When the kernel successfully opens a connection to one of these contact points, it queries for the ClusterID it is seeking connection to. The response will be one of the following:
-
If the contact point is actually a direct address for the target Cluster's kernel (possible in the case of a non-browser server kernel that can listen directly on a public address), the two parties can simply begin communicating. This is a successful result and the search for a connection stops.
-
If the contact point is a relay and/or rendezvous server that has a direct relationship to the target Cluster, it will perform the
libp2phandshake associated with setting up a WebRTC handoff or a traffic relay, connecting the querier to the Cluster in question. This is also a successful result and terminates the search. -
The response can be an error indication that the Cluster of interest is either unknown to the contact point or is known but currently unavailable (we might possibly want to support the latter case with an optional indicator of how long the querier should wait before trying again). The querying kernel resumes its iteration of candidate contact points, possibly scheduling a later retry of this one.
-
The response can be a list of additional possible contact point hints. Any of these that refer to addresses not already tried can be added (in whatever order experience teaches us works best) to the list of remaining possibilities to iterate through. The kernel resumes its search with a possibly expanded list of candidates. Offering additional location hints might be the sole service offered by some contact points. That is, rather than primarily offering the service of relaying to or directly connecting with a desired endpoint, they instead are offering the service of being a Cluster contacts directory (of course, a server could offer both of these).
While in an ideal world we'd like the participants in our emerging network of interacting Clusters to be completely autonomous, dependence on external, third-party services (for obtaining both location information and connectivity) is not per se a radical departure from existing networking norms.
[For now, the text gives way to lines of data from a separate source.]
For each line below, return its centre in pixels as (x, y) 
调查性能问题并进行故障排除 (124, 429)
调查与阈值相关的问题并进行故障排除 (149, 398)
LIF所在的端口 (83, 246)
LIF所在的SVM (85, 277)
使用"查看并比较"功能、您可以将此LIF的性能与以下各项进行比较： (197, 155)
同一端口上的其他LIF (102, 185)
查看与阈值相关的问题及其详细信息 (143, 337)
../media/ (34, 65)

Current network infrastructure already relies on a variety of third-party services, such as DNS, certificate authorities, ISPs, and telecommunications service providers. However, our particular dependencies are still cause for concern: existing network infrastructure is relatively mature, whereas what we want to do requires the introduction of new species of services.
The services required are quite simple to implement and shouldn't pose much of a computational burden to run, but bootstrapping the necessary service ecosystem is likely to still be a challenge. Our plan for rolling out the Ocap Kernel in a mode that supports remote connectivity will need to incorporate a strategy for getting a critical mass of supporting services in place. This is likely more of a marketing and business challenge than a technological one.